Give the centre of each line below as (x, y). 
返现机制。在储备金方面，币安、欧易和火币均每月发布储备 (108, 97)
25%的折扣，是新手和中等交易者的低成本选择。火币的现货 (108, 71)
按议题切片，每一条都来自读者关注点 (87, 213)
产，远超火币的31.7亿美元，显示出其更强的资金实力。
...
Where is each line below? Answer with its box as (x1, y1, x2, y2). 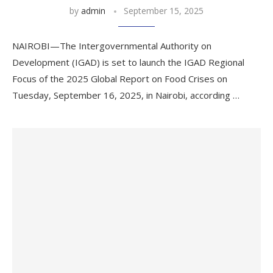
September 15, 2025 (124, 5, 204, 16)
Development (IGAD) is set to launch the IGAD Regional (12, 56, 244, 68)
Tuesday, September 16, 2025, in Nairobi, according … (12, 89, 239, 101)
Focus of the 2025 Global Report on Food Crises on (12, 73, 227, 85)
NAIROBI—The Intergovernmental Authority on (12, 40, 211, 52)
---
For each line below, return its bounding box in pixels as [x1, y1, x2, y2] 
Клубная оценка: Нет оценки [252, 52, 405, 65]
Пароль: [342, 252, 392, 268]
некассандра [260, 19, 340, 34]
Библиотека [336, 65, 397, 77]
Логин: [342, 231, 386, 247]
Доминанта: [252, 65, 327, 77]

DIRECTIONS FOR THIS TASK -> Report how many lines of the listing hold the string "September", giving only the number.

EXERCISE ANSWER -> 2